* _EXERCISE PROMPT_: Give the data again exactly as it appears, excluding any pictures.

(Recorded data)
_ _ _ _
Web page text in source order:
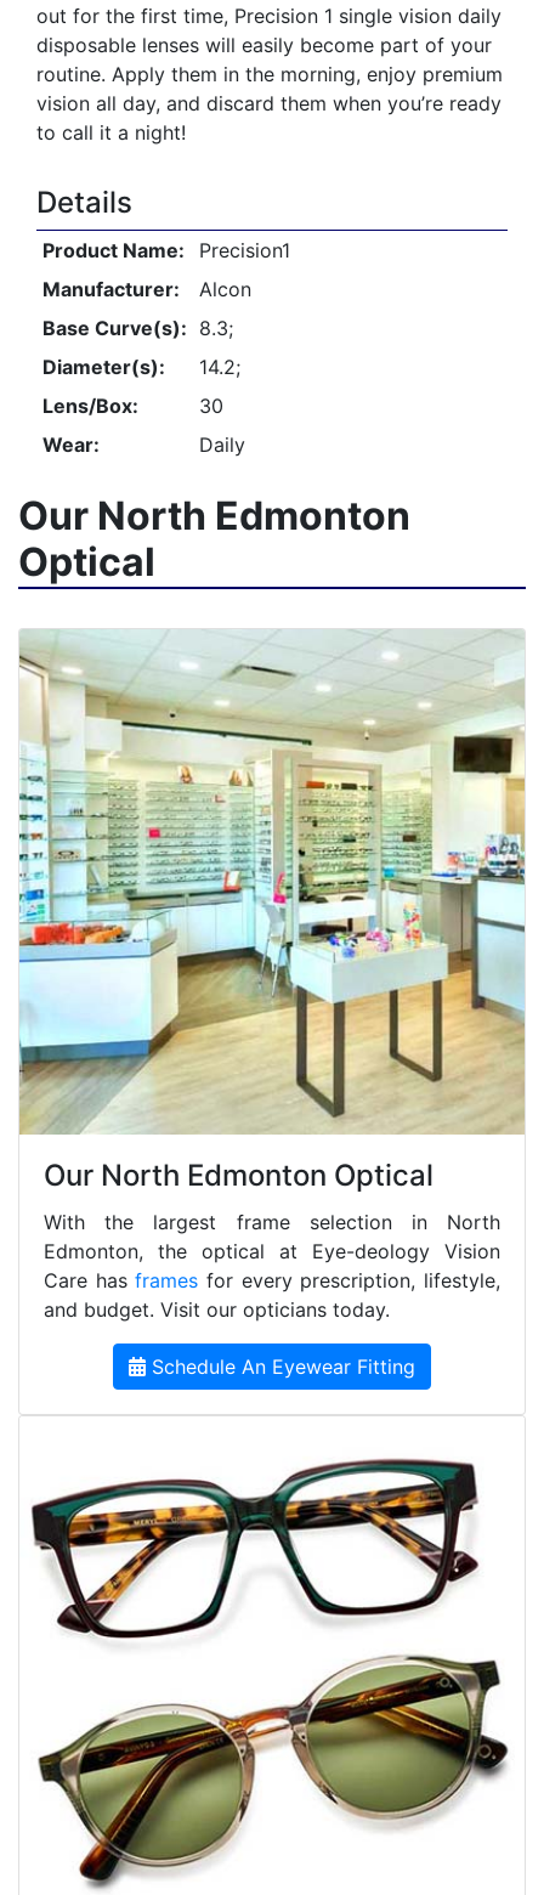
out for the first time, Precision 1 single vision daily
disposable lenses will easily become part of your
routine. Apply them in the morning, enjoy premium
vision all day, and discard them when you’re ready
to call it a night!
Details
Product Name:
Precision1
Manufacturer:
Alcon
Base Curve(s): 8.3;
Diameter(s):
14.2;
Lens/Box:
30
Wear:
Daily
Our North Edmonton
Optical
Our North Edmonton Optical
With the largest frame selection in North
Edmonton, the optical at Eye-deology Vision
Care hasframes for every prescription, lifestyle,
and budget. Visit our opticians today.
Schedule An Eyewear Fitting
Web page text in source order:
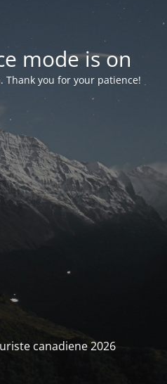
mode is on
Thank you for your patience!
canadiene 2026
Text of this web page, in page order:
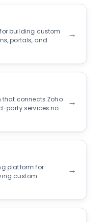
building custom
portals, and
→
connects Zoho
party services no
→
platform for
custom
→
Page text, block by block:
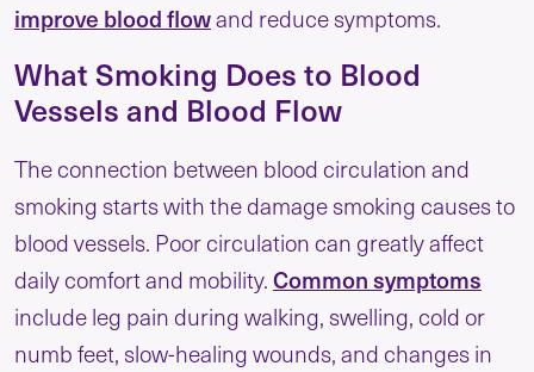
improve blood flowand reduce symptoms.
What Smoking Does to Blood
Vessels and Blood Flow
The connection between blood circulation and
smoking starts with the damage smoking causes to
blood vessels. Poor circulation can greatly affect
daily comfort and mobility.Common symptoms
include leg pain during walking, swelling, cold or
numb feet, slow-healing wounds, and changes in
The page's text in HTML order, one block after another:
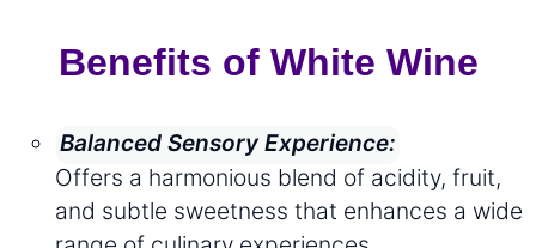
Benefits of White Wine
Balanced Sensory Experience:
Offers a harmonious blend of acidity, fruit,
and subtle sweetness that enhances a wide
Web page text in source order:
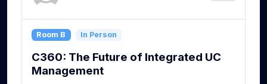
Room B In Person
C360: The Future of Integrated UC
Management
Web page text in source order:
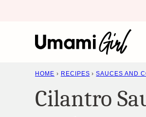
HOME › RECIPES › SAUCES AND
Cilantro
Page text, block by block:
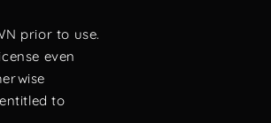
prior to use.
even
to
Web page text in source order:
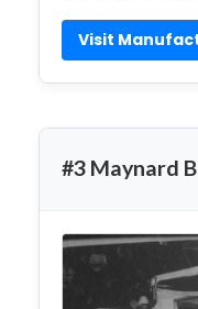
Visit
#3 Maynard
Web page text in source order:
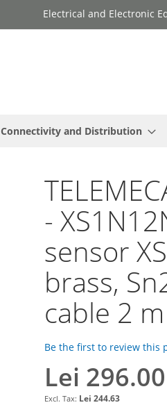
Electrical and Electronic
Connectivity and Distribution
-
sensor
brass,
cable 2 m
Be the first to review this
Lei 296.00
Lei 244.63
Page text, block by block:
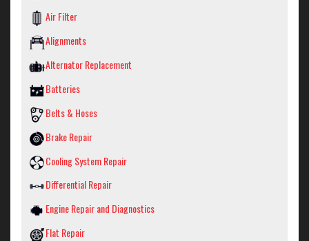
Air Filter
Alignments
Alternator Replacement
Batteries
Belts & Hoses
Brake Repair
Cooling System Repair
Differential Repair
Engine Repair and Diagnostics
Flat Repair
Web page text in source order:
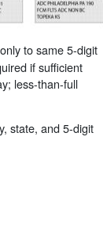
to same 5-digit
if sufficient
less-than-full
state, and 5-digit
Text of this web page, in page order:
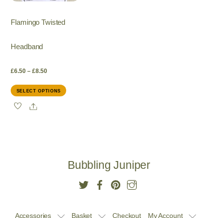
Flamingo Twisted
Headband
£6.50 – £8.50Price
range:
SELECT OPTIONS
may
be
chosen
the
Share
Bubbling Juniper
Accessories Basket Checkout My Account
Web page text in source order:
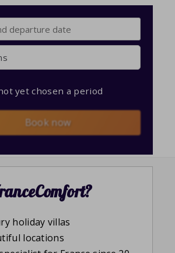
yet chosen a period
Book now
holiday villas
locations
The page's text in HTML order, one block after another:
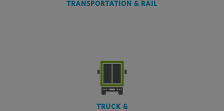
TRANSPORTATION & RAIL
TRUCK &
_ _ _ _
* _RESPONSE TO THE TASK_:
Web page text in source order:
out for the first time, Precision 1 single vision daily
disposable lenses will easily become part of your
routine. Apply them in the morning, enjoy premium
vision all day, and discard them when you’re ready
to call it a night!
Details
Product Name:
Precision1
Manufacturer:
Alcon
Base Curve(s): 8.3;
Diameter(s):
14.2;
Lens/Box:
30
Wear:
Daily
Our North Edmonton
Optical
Our North Edmonton Optical
With the largest frame selection in North
Edmonton, the optical at Eye-deology Vision
Care hasframes for every prescription, lifestyle,
and budget. Visit our opticians today.
Schedule An Eyewear Fitting
Web page text in source order:
mode is on
Thank you for your patience!
canadiene 2026
Text of this web page, in page order:
building custom
portals, and
→
connects Zoho
party services no
→
platform for
custom
→
Page text, block by block:
improve blood flowand reduce symptoms.
What Smoking Does to Blood
Vessels and Blood Flow
The connection between blood circulation and
smoking starts with the damage smoking causes to
blood vessels. Poor circulation can greatly affect
daily comfort and mobility.Common symptoms
include leg pain during walking, swelling, cold or
numb feet, slow-healing wounds, and changes in
The page's text in HTML order, one block after another:
Benefits of White Wine
Balanced Sensory Experience:
Offers a harmonious blend of acidity, fruit,
and subtle sweetness that enhances a wide
Web page text in source order:
Room B In Person
C360: The Future of Integrated UC
Management
Web page text in source order:
HOME › RECIPES › SAUCES AND
Cilantro
Page text, block by block:
prior to use.
even
to
Web page text in source order:
Visit
#3 Maynard
Web page text in source order:
Electrical and Electronic
Connectivity and Distribution
-
sensor
brass,
cable 2 m
Be the first to review this
Lei 296.00
Lei 244.63
Page text, block by block:
Air Filter
Alignments
Alternator Replacement
Batteries
Belts & Hoses
Brake Repair
Cooling System Repair
Differential Repair
Engine Repair and Diagnostics
Flat Repair
Web page text in source order:
to same 5-digit
if sufficient
less-than-full
state, and 5-digit
Text of this web page, in page order:
Flamingo Twisted
Headband
£6.50 – £8.50Price
range:
SELECT OPTIONS
may
be
chosen
the
Share
Bubbling Juniper
Accessories Basket Checkout My Account
Web page text in source order:
yet chosen a period
Book now
holiday villas
locations
The page's text in HTML order, one block after another:
TRANSPORTATION & RAIL
TRUCK &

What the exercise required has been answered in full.